Part One of the Bet: How Likely?

For the Type II player, “good bets” are those in which the expectation from the contingent event is higher than the risk he or she must take to obtain the bet.

This is a dense sentence, but it’s basic to all gaming. So let’s parse it.

The element that first attracts our attention is the third one, “expectation from the contingent event.” For purposes of clarity, let’s call this element the “physical expectation,” so as to distinguish it from the financial expectation or expected profit from the bet. Although physical expectation is a precise, mathematical concept and term, it can be thought of in an informal way as what is “expected” to happen in the real world. (Technically, it is the expected value, or mean (or average or high point) of a probability distribution).

Suppose the proposition is that the Browns and the Bears won’t score more than 40 points between them in Sunday’s game. Who knows? Well, some sporting expert related to or hired by the casino has probably done a lot of research and some analytical thinking (we presume) and come up with the idea that 40 is about what to expect in point total out of both teams. (We’ll get to the precise syntax of this sort of bet in the discussion of sports books, later).

Suppose you as a wagerer hardly know that the Browns and the Bears are professional football teams. There is no reason to suspect, then, that you will have more information or bet-ter analysis than the person who put together this proposition in the first place. You have no way of knowing whether 40 points seems low, high or about right. You do not have information on item 3 of the bet, the “Expectation from the Contingent Event.” If you were to make a bet on this proposition, it would be as a Type I player, i.e., a “fan.”

In sports and race betting, the process of determining the expected physical outcome is called “handicapping.” In poker and other casino games, it is usually referred to as “strategy” and sometimes even as “theory,” which is a dubious use of the term. In such contexts, figuring out the physical expectation of the contingent event requires memory rather than research, or sometimes a little lightening fast calculation in the head.
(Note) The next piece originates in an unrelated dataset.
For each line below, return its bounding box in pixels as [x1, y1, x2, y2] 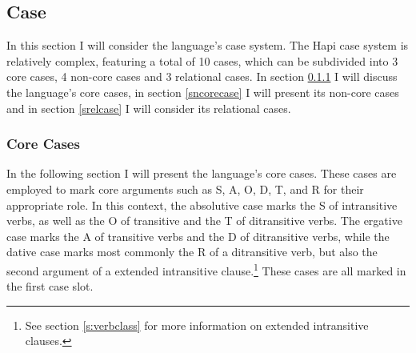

For example, instead of betting on the Browns and the Bears, suppose instead you were sitting at a poker table, playing Texas Hold’em:

You hold, say the 6 and 8 of spades -- two reasonably small cards of the same suit -- in your hand, and two cards of the same suit are on the table, say the four and the king of spades. One more card is to come, and this is the next-to-last betting round. Two other players are “in” but have not been betting super-aggressively. You need to decide whether to put in $8 to call a fourth round bet and raise or fold your cards.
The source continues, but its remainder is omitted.